Printed in the Iowa City Press-Citizen, Feb. 9, 2010.
In the past, generations of gay and lesbian activists have described "queer identity" primarily as being in opposition to anything that smacks of "heteronorminativity." To many of those activists, gay and lesbian parenthood was, considered at best, a relic of the closeted past -- reminders of the mistaken marriages that took place before people were free to come out earlier in life.
But the large number of interviews included in Ellen Lewin's books -- "Lesbian Mothers: Accounts of Gender in American Culture" (1993) and "Recognizing Ourselves: Ceremonies of Lesbian and Gay Commitment" (1998) -- have demonstrated:
• That many gay and lesbian couples want to expand their own families by adding children.
• And that the family ties and commitment ceremonies between gay and lesbian couples can be just as "revolutionary" as any more traditionally defined examples of activism.
Lewin, a University of Iowa professor of anthropology and women's studies, proves those points anew in her most recent book, "Gay Fatherhood," in which she interviews various gay men about how they carved out identities for themselves as fathers in a culture that told them repeatedly how "it wasn't appropriate for them to want to have children." In the course of these interviews, Lewin found that the oppositional pressures experienced by gay men seeking to become fathers were "even more intense than those experienced by women." One of the couples, in fact, goes as far as to say, "We're not gay anymore. We're parents."
The strength of Lewin's book lies in the wide variety of men she interviewed:
• Couples who live in the established gay neighborhoods of Chicago and San Francisco.
• Couples whose have moved out of the gay neighborhoods into more family friendly suburbs.
• Single men who seek to prove their own maturity and stability by willingly looking for people to take care of.
• Couples with enough disposable income to hire a surrogate mother to ensure a biological link between them and their children.
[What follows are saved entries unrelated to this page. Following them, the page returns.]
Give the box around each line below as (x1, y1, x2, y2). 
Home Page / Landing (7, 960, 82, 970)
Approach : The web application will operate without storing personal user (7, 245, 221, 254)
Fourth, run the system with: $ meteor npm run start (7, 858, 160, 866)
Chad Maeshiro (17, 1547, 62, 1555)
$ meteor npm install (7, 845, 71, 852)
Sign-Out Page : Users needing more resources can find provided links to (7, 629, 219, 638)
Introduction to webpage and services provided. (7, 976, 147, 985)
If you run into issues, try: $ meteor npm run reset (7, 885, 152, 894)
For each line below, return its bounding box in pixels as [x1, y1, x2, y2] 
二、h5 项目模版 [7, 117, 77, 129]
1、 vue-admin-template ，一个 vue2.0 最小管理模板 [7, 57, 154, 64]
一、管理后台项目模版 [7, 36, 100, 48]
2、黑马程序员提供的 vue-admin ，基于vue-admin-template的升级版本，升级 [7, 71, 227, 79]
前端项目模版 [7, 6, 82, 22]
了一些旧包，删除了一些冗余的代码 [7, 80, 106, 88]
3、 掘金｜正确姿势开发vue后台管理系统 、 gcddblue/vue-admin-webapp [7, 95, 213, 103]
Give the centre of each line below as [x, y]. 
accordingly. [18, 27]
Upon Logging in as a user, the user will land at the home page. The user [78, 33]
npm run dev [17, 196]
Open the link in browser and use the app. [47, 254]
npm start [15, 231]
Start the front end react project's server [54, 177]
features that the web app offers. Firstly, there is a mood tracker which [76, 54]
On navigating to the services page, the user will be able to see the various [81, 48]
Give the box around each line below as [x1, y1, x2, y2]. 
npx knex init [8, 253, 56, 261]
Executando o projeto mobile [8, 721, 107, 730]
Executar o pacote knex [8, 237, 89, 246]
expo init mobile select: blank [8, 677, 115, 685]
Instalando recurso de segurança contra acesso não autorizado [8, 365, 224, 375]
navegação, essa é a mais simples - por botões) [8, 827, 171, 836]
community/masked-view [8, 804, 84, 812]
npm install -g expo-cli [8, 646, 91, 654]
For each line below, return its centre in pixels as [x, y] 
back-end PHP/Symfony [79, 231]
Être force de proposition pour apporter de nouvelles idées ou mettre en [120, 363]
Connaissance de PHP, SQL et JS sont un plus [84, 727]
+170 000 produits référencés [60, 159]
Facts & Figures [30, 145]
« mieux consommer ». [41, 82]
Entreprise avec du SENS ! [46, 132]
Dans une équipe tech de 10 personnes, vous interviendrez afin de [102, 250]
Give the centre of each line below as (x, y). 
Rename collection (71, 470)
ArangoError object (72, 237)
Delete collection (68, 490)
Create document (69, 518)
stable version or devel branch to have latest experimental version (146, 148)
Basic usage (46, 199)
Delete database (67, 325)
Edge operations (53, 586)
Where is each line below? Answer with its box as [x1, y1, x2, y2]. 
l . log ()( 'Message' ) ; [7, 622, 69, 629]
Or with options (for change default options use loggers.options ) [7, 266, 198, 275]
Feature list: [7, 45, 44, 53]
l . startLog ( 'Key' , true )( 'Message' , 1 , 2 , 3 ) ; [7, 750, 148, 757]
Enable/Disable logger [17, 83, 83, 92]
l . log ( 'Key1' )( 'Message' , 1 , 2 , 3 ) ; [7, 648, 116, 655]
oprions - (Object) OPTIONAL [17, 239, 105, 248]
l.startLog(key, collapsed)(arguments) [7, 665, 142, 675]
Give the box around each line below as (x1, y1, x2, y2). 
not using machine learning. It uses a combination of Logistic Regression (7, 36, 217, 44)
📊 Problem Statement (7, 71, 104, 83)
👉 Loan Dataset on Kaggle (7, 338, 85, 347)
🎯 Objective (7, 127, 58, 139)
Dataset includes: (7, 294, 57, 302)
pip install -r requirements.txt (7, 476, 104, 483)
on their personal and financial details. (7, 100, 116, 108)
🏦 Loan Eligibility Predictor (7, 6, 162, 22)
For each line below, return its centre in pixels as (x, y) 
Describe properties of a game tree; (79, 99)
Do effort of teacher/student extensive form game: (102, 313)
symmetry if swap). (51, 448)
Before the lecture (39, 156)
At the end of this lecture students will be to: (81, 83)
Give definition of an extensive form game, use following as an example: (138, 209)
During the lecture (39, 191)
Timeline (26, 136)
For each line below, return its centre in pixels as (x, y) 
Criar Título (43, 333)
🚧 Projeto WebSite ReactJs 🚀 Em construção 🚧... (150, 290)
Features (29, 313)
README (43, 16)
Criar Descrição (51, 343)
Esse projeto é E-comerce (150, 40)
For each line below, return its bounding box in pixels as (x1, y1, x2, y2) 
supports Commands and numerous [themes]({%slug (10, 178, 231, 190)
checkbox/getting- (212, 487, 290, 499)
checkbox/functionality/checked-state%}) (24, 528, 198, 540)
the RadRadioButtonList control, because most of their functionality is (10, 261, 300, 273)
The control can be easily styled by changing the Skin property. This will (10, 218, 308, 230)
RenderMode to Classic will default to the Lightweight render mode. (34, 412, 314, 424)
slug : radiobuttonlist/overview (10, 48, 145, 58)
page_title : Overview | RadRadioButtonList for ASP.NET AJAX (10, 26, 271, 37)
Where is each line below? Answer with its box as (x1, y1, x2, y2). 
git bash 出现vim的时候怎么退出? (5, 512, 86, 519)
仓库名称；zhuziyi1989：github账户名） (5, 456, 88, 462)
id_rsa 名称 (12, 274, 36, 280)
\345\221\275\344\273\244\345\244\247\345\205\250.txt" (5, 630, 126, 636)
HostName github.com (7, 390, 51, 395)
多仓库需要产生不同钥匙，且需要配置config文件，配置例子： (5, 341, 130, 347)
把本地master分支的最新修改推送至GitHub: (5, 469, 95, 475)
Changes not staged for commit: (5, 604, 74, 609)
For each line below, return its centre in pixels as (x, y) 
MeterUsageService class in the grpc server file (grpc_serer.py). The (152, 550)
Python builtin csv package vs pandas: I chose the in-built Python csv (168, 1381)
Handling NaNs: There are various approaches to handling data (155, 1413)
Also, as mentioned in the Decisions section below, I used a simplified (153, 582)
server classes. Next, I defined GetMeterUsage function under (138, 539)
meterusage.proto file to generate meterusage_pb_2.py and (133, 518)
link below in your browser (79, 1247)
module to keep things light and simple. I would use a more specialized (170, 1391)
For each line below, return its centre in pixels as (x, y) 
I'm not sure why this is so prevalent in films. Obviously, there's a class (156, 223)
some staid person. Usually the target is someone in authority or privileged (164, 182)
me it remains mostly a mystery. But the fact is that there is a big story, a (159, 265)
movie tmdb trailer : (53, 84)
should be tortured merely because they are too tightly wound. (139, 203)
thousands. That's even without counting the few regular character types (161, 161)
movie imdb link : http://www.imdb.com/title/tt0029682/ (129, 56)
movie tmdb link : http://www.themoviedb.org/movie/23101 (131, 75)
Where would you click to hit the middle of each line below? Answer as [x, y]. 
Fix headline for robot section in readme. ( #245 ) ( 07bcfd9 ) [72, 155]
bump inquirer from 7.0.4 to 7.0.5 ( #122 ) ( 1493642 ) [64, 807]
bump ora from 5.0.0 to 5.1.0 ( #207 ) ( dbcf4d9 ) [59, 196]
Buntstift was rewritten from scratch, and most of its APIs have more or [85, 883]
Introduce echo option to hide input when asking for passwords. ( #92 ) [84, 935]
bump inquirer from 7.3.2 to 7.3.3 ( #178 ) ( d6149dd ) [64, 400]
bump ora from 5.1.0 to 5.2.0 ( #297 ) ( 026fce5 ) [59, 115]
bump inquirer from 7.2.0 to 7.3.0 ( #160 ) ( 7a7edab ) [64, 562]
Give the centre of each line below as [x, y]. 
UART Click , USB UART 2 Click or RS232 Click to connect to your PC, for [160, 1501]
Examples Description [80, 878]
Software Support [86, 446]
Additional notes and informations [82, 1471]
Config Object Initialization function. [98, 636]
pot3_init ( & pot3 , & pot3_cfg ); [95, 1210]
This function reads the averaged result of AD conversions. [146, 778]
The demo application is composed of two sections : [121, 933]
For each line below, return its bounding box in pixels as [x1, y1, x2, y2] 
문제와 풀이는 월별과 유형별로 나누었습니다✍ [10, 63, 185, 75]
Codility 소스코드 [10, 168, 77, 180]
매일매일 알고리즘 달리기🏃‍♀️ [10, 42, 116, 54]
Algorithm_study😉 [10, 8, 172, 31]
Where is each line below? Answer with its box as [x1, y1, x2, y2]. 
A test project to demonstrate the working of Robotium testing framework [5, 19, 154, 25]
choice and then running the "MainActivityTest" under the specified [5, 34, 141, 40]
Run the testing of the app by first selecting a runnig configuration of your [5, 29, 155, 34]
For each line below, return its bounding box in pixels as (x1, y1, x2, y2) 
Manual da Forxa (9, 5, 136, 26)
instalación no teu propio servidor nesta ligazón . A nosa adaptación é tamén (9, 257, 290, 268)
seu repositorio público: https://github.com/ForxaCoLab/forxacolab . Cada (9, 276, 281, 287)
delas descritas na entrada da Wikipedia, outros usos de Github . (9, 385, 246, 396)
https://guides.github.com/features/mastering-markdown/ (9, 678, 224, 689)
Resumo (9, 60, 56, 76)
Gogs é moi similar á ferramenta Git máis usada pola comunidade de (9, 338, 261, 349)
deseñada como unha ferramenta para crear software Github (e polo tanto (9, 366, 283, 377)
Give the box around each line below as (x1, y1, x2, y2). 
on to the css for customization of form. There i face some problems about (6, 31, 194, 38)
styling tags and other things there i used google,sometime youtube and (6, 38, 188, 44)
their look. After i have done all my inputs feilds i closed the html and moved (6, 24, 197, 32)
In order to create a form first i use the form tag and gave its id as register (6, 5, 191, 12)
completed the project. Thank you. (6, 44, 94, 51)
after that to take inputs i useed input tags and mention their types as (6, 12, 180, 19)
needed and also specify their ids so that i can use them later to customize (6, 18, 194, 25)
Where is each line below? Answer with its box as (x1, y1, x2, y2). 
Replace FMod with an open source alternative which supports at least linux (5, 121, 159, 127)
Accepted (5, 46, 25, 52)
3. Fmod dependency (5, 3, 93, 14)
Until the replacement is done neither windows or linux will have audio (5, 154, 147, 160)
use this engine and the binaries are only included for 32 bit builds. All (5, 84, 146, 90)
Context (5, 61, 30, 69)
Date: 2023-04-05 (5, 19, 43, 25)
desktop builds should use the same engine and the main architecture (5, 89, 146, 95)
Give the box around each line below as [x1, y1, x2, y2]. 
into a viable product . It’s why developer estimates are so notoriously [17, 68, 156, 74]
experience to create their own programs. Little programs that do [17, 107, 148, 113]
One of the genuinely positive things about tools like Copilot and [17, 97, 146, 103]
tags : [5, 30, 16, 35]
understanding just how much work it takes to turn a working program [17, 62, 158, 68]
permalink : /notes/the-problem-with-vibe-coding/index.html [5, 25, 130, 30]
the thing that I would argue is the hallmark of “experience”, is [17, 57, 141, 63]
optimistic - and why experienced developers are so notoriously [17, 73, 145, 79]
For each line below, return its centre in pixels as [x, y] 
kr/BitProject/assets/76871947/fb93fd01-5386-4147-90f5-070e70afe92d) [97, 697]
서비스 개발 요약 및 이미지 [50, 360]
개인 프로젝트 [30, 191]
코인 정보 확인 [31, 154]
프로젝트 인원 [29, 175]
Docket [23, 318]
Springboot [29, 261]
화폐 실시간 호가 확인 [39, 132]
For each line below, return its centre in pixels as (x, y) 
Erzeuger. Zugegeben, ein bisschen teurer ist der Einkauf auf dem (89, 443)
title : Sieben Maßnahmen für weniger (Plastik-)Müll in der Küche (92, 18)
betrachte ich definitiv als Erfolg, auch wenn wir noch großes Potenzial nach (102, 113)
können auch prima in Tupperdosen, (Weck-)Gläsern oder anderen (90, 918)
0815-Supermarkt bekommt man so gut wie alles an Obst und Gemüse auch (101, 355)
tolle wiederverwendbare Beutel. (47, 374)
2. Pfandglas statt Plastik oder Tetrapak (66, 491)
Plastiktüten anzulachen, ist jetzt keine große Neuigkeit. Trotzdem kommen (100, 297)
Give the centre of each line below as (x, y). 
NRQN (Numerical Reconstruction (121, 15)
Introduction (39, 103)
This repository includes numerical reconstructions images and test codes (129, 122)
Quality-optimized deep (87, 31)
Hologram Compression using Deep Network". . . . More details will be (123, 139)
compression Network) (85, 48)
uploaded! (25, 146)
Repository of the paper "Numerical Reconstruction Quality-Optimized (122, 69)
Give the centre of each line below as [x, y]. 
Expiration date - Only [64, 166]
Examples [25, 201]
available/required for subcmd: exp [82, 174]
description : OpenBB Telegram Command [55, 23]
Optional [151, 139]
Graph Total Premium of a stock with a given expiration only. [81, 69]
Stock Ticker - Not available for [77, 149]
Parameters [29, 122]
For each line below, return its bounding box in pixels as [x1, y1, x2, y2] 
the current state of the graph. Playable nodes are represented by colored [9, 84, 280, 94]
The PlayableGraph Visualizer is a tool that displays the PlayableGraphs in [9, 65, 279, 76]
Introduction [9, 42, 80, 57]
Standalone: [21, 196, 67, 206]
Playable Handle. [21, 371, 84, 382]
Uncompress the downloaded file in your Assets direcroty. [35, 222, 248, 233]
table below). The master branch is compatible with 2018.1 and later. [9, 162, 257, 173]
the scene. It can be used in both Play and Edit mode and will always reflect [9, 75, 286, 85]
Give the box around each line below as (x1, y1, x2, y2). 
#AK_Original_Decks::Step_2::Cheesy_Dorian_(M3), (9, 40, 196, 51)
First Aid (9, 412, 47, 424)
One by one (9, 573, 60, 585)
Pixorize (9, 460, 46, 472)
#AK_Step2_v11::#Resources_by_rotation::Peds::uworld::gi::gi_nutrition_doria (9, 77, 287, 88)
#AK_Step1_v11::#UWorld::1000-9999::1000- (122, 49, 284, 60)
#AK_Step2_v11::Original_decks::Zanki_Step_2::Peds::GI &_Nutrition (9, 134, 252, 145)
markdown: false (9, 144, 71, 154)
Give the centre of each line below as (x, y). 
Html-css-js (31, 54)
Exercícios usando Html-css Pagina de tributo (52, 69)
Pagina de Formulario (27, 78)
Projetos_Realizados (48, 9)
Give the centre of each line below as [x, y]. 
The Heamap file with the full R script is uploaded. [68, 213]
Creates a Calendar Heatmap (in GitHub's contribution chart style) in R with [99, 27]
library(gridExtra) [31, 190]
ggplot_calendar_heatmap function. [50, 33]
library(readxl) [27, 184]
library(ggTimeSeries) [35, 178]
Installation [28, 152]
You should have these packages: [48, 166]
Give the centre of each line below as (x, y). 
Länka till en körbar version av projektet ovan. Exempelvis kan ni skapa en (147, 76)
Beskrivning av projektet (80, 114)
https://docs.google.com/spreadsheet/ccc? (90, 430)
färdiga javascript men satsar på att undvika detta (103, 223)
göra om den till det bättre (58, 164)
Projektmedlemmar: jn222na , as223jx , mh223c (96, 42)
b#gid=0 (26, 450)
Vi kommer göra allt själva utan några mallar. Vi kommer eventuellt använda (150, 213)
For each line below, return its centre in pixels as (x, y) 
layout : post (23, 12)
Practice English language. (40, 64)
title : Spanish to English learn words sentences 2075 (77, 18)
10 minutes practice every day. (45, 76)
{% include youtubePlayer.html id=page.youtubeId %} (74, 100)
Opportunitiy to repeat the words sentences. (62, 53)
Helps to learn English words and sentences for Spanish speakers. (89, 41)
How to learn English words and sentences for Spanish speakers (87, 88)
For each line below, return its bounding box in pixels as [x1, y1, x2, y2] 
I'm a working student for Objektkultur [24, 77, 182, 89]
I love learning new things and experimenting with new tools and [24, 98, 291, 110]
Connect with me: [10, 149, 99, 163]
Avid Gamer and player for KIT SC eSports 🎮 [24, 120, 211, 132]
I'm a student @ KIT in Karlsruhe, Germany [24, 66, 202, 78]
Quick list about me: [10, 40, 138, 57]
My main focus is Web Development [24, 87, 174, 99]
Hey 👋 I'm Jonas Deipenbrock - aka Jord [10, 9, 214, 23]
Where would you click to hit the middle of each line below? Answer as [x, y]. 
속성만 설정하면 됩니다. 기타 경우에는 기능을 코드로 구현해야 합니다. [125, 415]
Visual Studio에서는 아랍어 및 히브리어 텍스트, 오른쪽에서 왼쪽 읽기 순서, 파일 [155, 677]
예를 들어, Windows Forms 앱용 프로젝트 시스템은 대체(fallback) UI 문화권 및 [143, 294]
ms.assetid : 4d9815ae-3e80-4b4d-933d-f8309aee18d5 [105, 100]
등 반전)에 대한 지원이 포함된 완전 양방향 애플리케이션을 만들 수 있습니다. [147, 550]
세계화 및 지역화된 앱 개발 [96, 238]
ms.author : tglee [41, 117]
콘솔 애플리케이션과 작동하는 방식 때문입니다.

• And a generation and a half of gay men who have opted for adoption -- usually accepting children who traditionally have been overlooked because of health, physical disabilities or skin color.
It's these detailed accounts of transformed identity that makes "Gay Fatherhood" a good read for any parent -- gay, straight; male, female; partnered, single; biological, adopted. Lewin may have found the pressures were more "intense" for gay fathers than for lesbian mothers, but the issues of identity brought on by parenthood seem to represent differences of degree more than differences of kind.
Lewin's book reminds us all that just as there is no monolithic model for what it means to be gay or lesbian, there also is no monolithic model for what it means to be a parent. And that's an important lesson for all Iowans to learn -- especially those who worry that last year's state Supreme Court ruling will somehow erode the foundation of the family in the state.
Rather than erode Iowa's sense of family, gay and lesbian parents are helping to expand it.